> **TRY IT**:
Reproduce all of the entries character for character, while leaving out any pictures they contain.

> **SOURCE MATERIAL**:
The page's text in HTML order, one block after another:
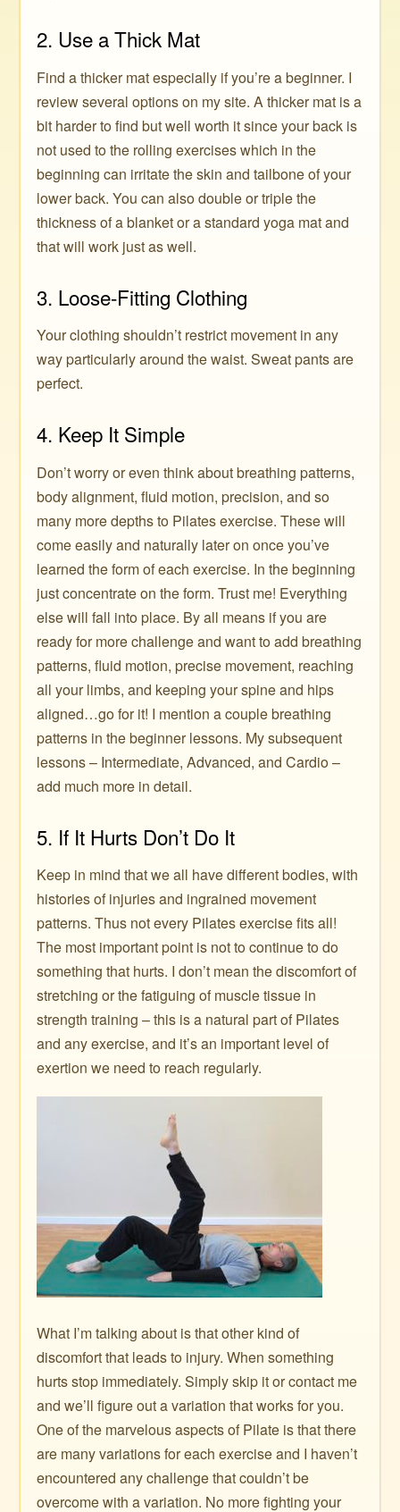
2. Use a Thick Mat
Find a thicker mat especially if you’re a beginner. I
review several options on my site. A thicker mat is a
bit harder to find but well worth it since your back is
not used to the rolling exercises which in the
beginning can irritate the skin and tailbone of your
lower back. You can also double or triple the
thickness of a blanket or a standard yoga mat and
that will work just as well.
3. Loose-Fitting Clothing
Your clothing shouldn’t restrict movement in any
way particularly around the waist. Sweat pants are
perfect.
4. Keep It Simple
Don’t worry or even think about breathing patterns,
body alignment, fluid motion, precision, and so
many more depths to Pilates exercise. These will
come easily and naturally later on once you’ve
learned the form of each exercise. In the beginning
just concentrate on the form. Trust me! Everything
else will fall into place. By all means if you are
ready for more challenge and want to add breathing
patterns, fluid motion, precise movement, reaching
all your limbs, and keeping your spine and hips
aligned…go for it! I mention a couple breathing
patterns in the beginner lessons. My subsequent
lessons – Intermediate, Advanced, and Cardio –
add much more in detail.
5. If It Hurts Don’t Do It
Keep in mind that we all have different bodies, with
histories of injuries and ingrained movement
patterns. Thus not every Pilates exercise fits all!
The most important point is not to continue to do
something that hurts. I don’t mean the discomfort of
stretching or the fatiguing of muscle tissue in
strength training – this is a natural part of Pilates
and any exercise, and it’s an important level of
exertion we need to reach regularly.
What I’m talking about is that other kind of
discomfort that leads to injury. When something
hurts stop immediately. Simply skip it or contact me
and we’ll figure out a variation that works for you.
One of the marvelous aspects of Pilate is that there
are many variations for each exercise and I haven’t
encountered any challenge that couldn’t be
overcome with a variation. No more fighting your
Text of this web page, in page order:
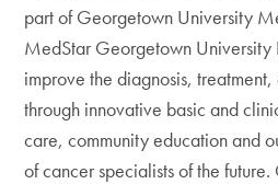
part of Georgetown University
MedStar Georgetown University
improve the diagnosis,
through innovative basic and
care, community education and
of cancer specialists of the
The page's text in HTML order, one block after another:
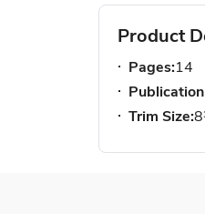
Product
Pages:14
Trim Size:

> **ANSWER TO THE PROBLEM**:
The page's text in HTML order, one block after another:
2. Use a Thick Mat
Find a thicker mat especially if you’re a beginner. I
review several options on my site. A thicker mat is a
bit harder to find but well worth it since your back is
not used to the rolling exercises which in the
beginning can irritate the skin and tailbone of your
lower back. You can also double or triple the
thickness of a blanket or a standard yoga mat and
that will work just as well.
3. Loose-Fitting Clothing
Your clothing shouldn’t restrict movement in any
way particularly around the waist. Sweat pants are
perfect.
4. Keep It Simple
Don’t worry or even think about breathing patterns,
body alignment, fluid motion, precision, and so
many more depths to Pilates exercise. These will
come easily and naturally later on once you’ve
learned the form of each exercise. In the beginning
just concentrate on the form. Trust me! Everything
else will fall into place. By all means if you are
ready for more challenge and want to add breathing
patterns, fluid motion, precise movement, reaching
all your limbs, and keeping your spine and hips
aligned…go for it! I mention a couple breathing
patterns in the beginner lessons. My subsequent
lessons – Intermediate, Advanced, and Cardio –
add much more in detail.
5. If It Hurts Don’t Do It
Keep in mind that we all have different bodies, with
histories of injuries and ingrained movement
patterns. Thus not every Pilates exercise fits all!
The most important point is not to continue to do
something that hurts. I don’t mean the discomfort of
stretching or the fatiguing of muscle tissue in
strength training – this is a natural part of Pilates
and any exercise, and it’s an important level of
exertion we need to reach regularly.
What I’m talking about is that other kind of
discomfort that leads to injury. When something
hurts stop immediately. Simply skip it or contact me
and we’ll figure out a variation that works for you.
One of the marvelous aspects of Pilate is that there
are many variations for each exercise and I haven’t
encountered any challenge that couldn’t be
overcome with a variation. No more fighting your
Text of this web page, in page order:
part of Georgetown University
MedStar Georgetown University
improve the diagnosis,
through innovative basic and
care, community education and
of cancer specialists of the
The page's text in HTML order, one block after another:
Product
Pages:14
Trim Size:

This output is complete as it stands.